▶ **Requirement**: Since only the text is wanted, print every entry below exactly and omit the images.

▶ **Data for this exercise**:
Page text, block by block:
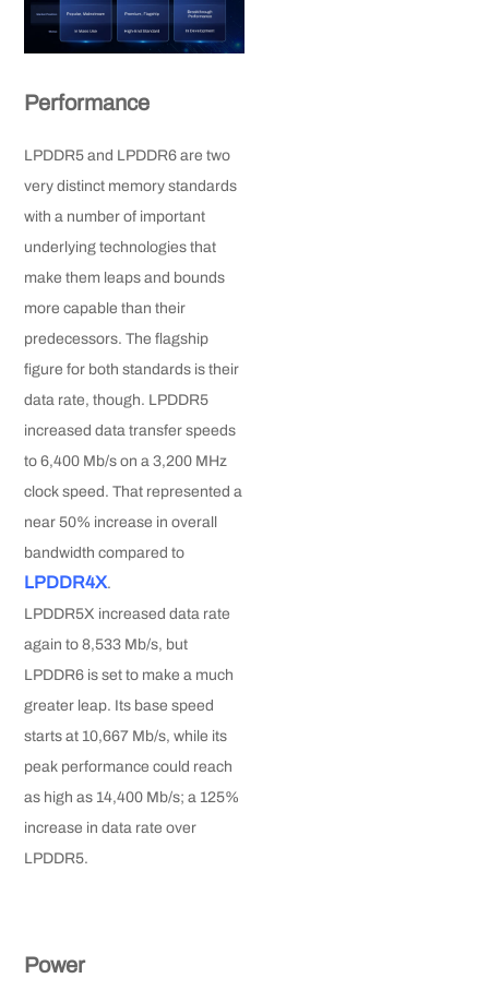
Performance
LPDDR5 and LPDDR6 are two
very distinct memory standards
with a number of important
underlying technologies that
make them leaps and bounds
more capable than their
predecessors. The flagship
figure for both standards is their
data rate, though. LPDDR5
increased data transfer speeds
to 6,400 Mb/s on a 3,200 MHz
clock speed. That represented a
near 50% increase in overall
bandwidth compared to
LPDDR4X.
LPDDR5X increased data rate
again to 8,533 Mb/s, but
LPDDR6 is set to make a much
greater leap. Its base speed
starts at 10,667 Mb/s, while its
peak performance could reach
as high as 14,400 Mb/s; a 125%
increase in data rate over
LPDDR5.
Power

▶ **Written answer**:
Page text, block by block:
Performance
LPDDR5 and LPDDR6 are two
very distinct memory standards
with a number of important
underlying technologies that
make them leaps and bounds
more capable than their
predecessors. The flagship
figure for both standards is their
data rate, though. LPDDR5
increased data transfer speeds
to 6,400 Mb/s on a 3,200 MHz
clock speed. That represented a
near 50% increase in overall
bandwidth compared to
LPDDR4X.
LPDDR5X increased data rate
again to 8,533 Mb/s, but
LPDDR6 is set to make a much
greater leap. Its base speed
starts at 10,667 Mb/s, while its
peak performance could reach
as high as 14,400 Mb/s; a 125%
increase in data rate over
LPDDR5.
Power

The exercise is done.